Ramblin’ about gamblin’

By Jon Roe

The NFL season has started and, if you’re into placing monetary wagers, it’s time to think about gambling. If you’re like me and need an extra incentive to watch football games featuring awful franchises like the Cleveland Browns, the Tampa Bay Buccaneers or the Houston Texans, gambling provides a measure of meaning. Plus, gambling can give you an underlying and inexplicable, yet somehow enjoyable, hate for teams that, you were rather indifferent towards before, but now make you livid after they do you and your gambling money wrong. Inexplicably strong emotions always make sport more exciting. Personally, I try not to bet on the Kansas City Chiefs anymore, but when you get a line that’s hard to ignore, that’ll be the one time the damned bastards blow the fucking game like a bunch of fucking assholes. Stupid red tights-wearing wusses…

Unless you’re passing money between you and your one-eyed, whiskey-drinking, baseball bat-collecting bookie at the local tavern–which I think is illegal but you’ll have to double check for yourself with the police–Sport Select is your best option. Sport Select kiosks are ubiquitous in convenience stores and are fairly easy to operate. They are located and marked along the edges of convenience stores and come stocked with paper cards, which you fill out and hand to the cashier, and plastic flip-through pages that detail the lines for the games available for betting. Because the government is eager to take your hard-earned money, they also have explanations on all of the kiosks on how Sport Select operates and how you too can become a gambling addict. Be careful when you’re marking down your picks as you can easily make a mistake and vote for Pat Buchanan instead of picking the Eagles to beat the 6.5 point spread. One time I thought I had won $80 on Sports Line and, long before Michael Vick became the worst dog-sitter in history, I was cursing his name like a PETA activist. I thought I had bet against the Atlanta Falcons because they were another team in my dog house (unjustified anger is as good a compass as any to guide your betting). It turned out I had bet with them and they had lost, like the poodle-owning sissies they are. My entire card was garbage.

You may be under the false impression that gambling on football games, or any other sport for that matter, is different than gambling in a casino because sports games aren’t statistical games left up to chance. Though this is true, you don’t have a better chance at winning money gambling on football than at the casino. Statisticians and football experts–whose job it is to know the sport inside and out–decide the line and over/unders so, in any situation where you’re placing bets with Sport Select, there’s a decided dissymmetry of information working against you. In the end, though provincial and territorial governments operate Sport Select, it’s not a social service, it’s a revenue generator. But luckily, the government isn’t going to break your legs if you lose, so they have that going for them at least.

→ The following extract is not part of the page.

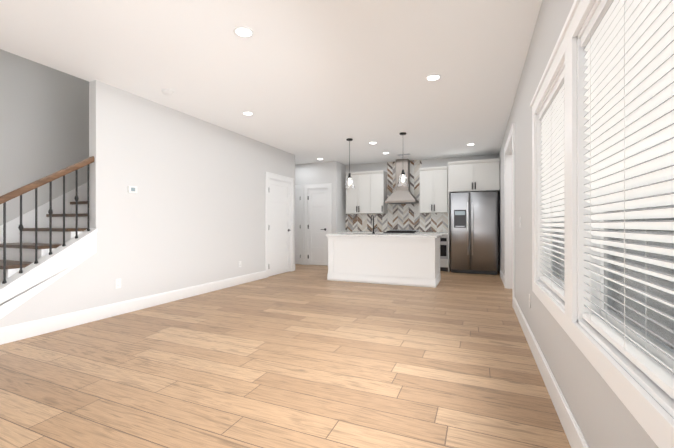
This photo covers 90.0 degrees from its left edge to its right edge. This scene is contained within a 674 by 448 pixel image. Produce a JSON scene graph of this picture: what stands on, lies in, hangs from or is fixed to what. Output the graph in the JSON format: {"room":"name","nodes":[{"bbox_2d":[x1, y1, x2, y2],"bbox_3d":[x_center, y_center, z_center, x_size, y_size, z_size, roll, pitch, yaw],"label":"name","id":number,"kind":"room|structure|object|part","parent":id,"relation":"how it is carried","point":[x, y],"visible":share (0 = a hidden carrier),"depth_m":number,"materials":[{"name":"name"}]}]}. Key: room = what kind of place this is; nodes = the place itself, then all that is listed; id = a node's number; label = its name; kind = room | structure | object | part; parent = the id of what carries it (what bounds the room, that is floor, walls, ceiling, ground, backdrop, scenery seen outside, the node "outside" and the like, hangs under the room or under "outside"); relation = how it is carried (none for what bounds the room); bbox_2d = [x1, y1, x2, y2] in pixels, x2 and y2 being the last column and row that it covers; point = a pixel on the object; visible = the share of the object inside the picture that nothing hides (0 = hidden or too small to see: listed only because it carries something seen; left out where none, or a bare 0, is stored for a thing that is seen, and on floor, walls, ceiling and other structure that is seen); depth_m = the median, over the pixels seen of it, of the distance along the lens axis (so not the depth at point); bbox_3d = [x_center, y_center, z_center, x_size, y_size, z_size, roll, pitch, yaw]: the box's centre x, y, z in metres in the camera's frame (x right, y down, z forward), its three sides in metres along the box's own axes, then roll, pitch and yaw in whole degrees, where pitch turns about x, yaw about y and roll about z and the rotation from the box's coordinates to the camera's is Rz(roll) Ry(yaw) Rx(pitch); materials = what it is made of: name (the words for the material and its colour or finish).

In the end, I’ve found that, regardless of the amount of research I put into my picks, most games are still crapshoots because that’s how the lines are created. The goal of Sports Select odds-makers are to guide half of the bets to either side, and unless they get the line wrong, you really only have a 50 per cent chance of winning any given bet. For football, you need to make a minimum of two bets and you need to win both to get any money. The chances of you winning both are 25 per cent, but it pays out 2.5 times your original bet. For example, if you bet $2, there’s a 25 per cent chance of you winning $3 and a 75 per cent chance of you losing $2. The odds are in Sport Select’s favour. Ultimately, the goal of any successful gambling operation is for you to lose money and you shouldn’t forget that.

But who gambles to make money? Unless you’re some sort of undiscovered football guru, you’re likely not going to overcome the dissymmetry of information: if you think you’re going to become rich off of a Sport Select, you’re kidding yourself. Gamble to feel more invested in the outcome of the game or to have a reason to watch it in the first place. Enjoy gambling in moderation and avoid the Falcons and the Chiefs because they suck more nuts than a squirrel and hate puppies.